Today was one of those busy days that I love so much. I had a hunch early last week that Hurricane Isabel would present a threat to the Eastern seaboard (no expert assessment here, it was just a gut reaction), and based on yesterday's projections, knew that Monday I'd be putting together a release, so I came in with the intention of getting a jump on things.
But of course, I encountered my boss, Joey, first thing when I came in.
"Ted, can I see you a moment?" he asked, with his gentle Irish charm.
"Okay, boss," I said somewhat gruffly, trying to head off the inevitable. "But I really want to get a start on Isabel."
"Yes, that's important," he replied, always agreeable, BUT... "But would you mind taking look at Peg's Town Hall presentation first? We have a dry run in two weeks."

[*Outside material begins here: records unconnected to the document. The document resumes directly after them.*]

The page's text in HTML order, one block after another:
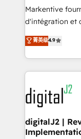
system. + Get best practices and 'don't know what
you don't
6,500+
Partner of the Year 💥 Trusted by
learn more!
Markentive
d'intégration et
North America.
marketing
webdesign. Markentive is both a consulting firm, a
digital agency
experts in
CRM and
customers).
菁英级4.9
digitalJ2 |
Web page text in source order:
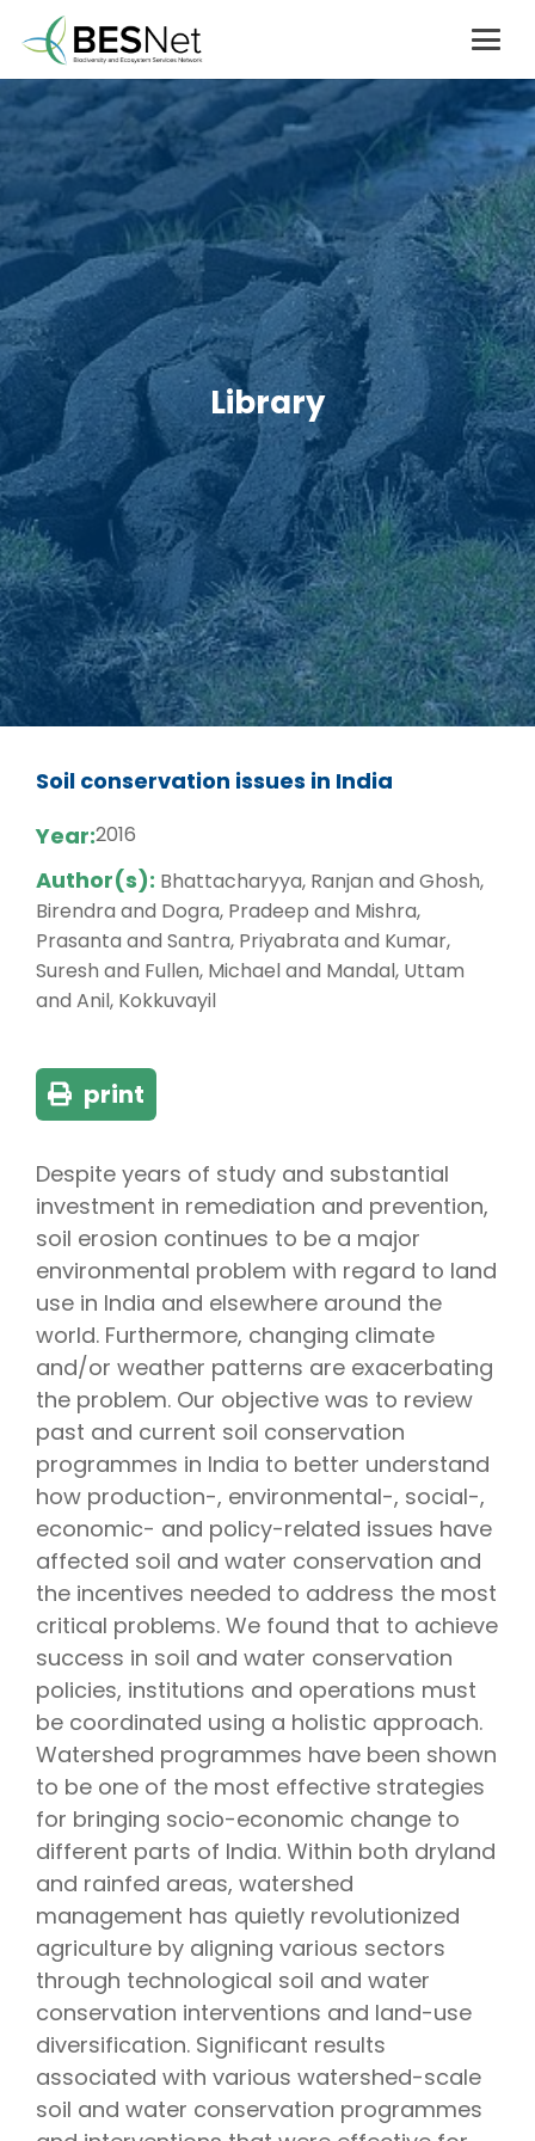
Library
Soil conservation issues in India
Year:2016
Author(s): Bhattacharyya, Ranjan and Ghosh,
Birendra and Dogra, Pradeep and Mishra,
Prasanta and Santra, Priyabrata and Kumar,
Suresh and Fullen, Michael and Mandal, Uttam
and Anil, Kokkuvayil
print
Despite years of study and substantial
investment in remediation and prevention,
soil erosion continues to be a major
environmental problem with regard to land
use in India and elsewhere around the
world. Furthermore, changing climate
and/or weather patterns are exacerbating
the problem. Our objective was to review
past and current soil conservation
programmes in India to better understand
how production-, environmental-, social-,
economic- and policy-related issues have
affected soil and water conservation and
the incentives needed to address the most
critical problems. We found that to achieve
success in soil and water conservation
policies, institutions and operations must
be coordinated using a holistic approach.
Watershed programmes have been shown
to be one of the most effective strategies
for bringing socio-economic change to
different parts of India. Within both dryland
and rainfed areas, watershed
management has quietly revolutionized
agriculture by aligning various sectors
through technological soil and water
conservation interventions and land-use
diversification. Significant results
associated with various watershed-scale
soil and water conservation programmes
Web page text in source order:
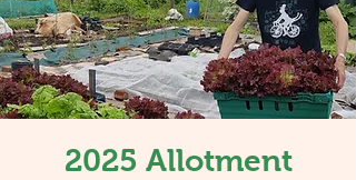
2025 Allotment
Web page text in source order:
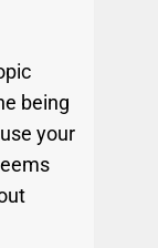
being
your
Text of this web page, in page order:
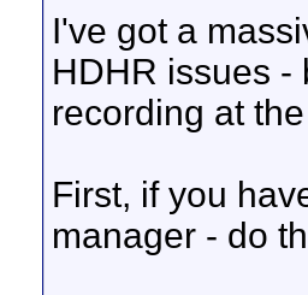
I've got a
HDHR issues -
recording at
First, if you
manager - do
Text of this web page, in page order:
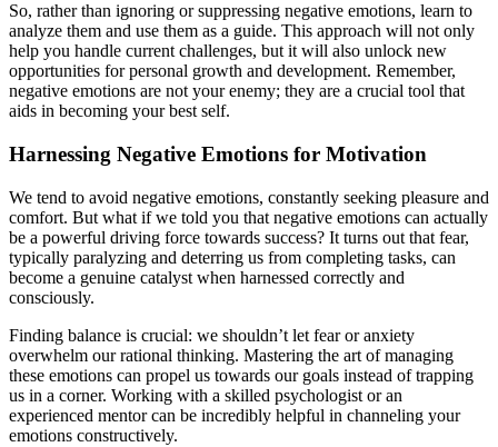
So, rather than ignoring or suppressing negative emotions, learn to
analyze them and use them as a guide. This approach will not only
help you handle current challenges, but it will also unlock new
opportunities for personal growth and development. Remember,
negative emotions are not your enemy; they are a crucial tool that
aids in becoming your best self.
Harnessing Negative Emotions for Motivation
We tend to avoid negative emotions, constantly seeking pleasure and
comfort. But what if we told you that negative emotions can actually
be a powerful driving force towards success? It turns out that fear,
typically paralyzing and deterring us from completing tasks, can
become a genuine catalyst when harnessed correctly and
consciously.
Finding balance is crucial: we shouldn’t let fear or anxiety
overwhelm our rational thinking. Mastering the art of managing
these emotions can propel us towards our goals instead of trapping
us in a corner. Working with a skilled psychologist or an
experienced mentor can be incredibly helpful in channeling your
emotions constructively.
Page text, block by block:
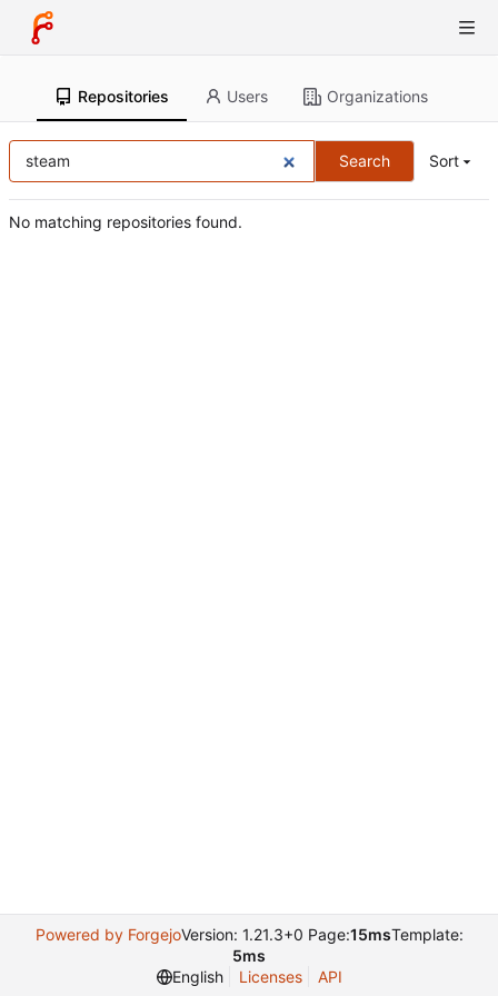
Repositories Users Organizations
Search Sort
No matching repositories found.
Powered by ForgejoVersion: 1.21.3+0 Page:15msTemplate:
5ms
English
Licenses API
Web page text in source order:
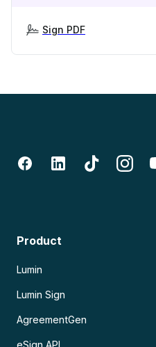
Sign PDF
Product
Lumin
Lumin Sign
AgreementGen
eSign API
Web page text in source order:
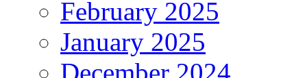
February 2025
January 2025
December 2024
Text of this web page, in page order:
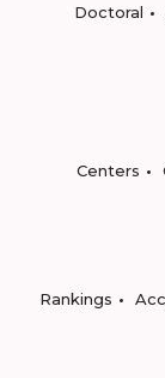
Doctoral
Centers
Rankings
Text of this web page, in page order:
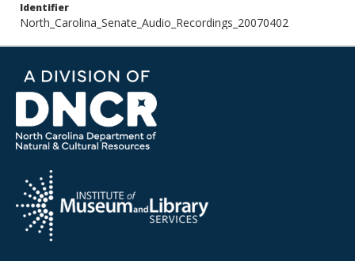
Identifier
North_Carolina_Senate_Audio_Recordings_20070402
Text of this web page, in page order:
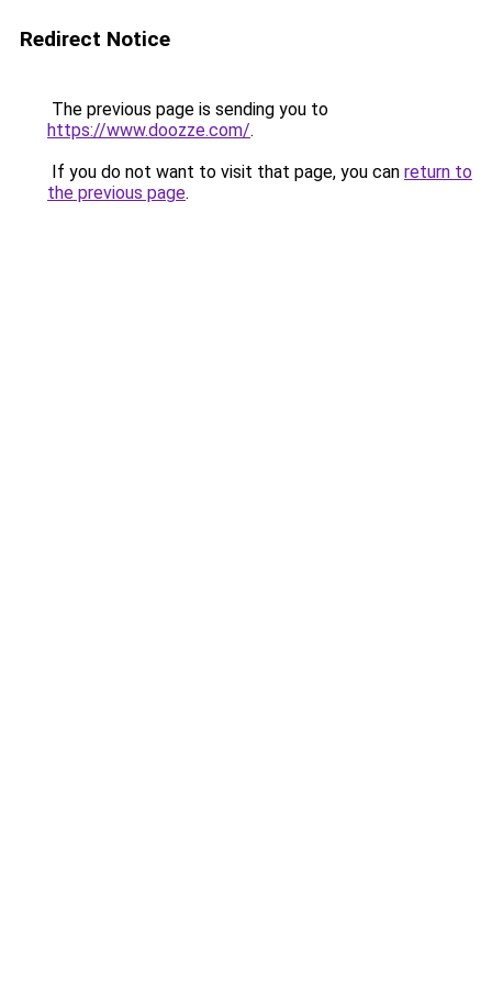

Somehow a two week deadline is more important than a that afternoon deadline. But that's Joe for you. Peg was out on a vacation day and he didn't want her to know I was revising her text.
So after a full review and then a lengthy discussion with Joe about direction and order, not mention what my scribbles meant, it was twelve noon, and I could check my email. First piece: there's a meeting with our National CAT team at four that afternoon. I call Joe.
"Yeah, I saw it," he replied, multi-tasking. "Can you get me a draft by four?"
Four hours should be absolutely no problem, except that I had a lunch meeting at 12:15. Which means I had essentially two hours to get the job done, and this time around, it was a fairly major revision. Plus, David asked me to draft a "post cat" release, too.
Needless to say, I didn't get out until seven. Ran home to have supper, beat Tiger's ass at Dr. Robotnik's Mean Green Machine (and the fair Josie's, too, may I add), go over spelling words, eat supper, catch up on everyone's lives and tuck the kids (and the fair Josie) in bed, and head to my apartment.
Now I'm sitting here, typing, sipping Fruit20 and listening to Ella Fitzerald, the Last Decca Years. My current recommended bathroom reading is Moliere's Tartuffe. There's just something about that silver tongued religious hypocrite that really loosens the bowels...Even 300 plus years later, Moliere's rapier wit and good humour shines through, even in a crummy translation.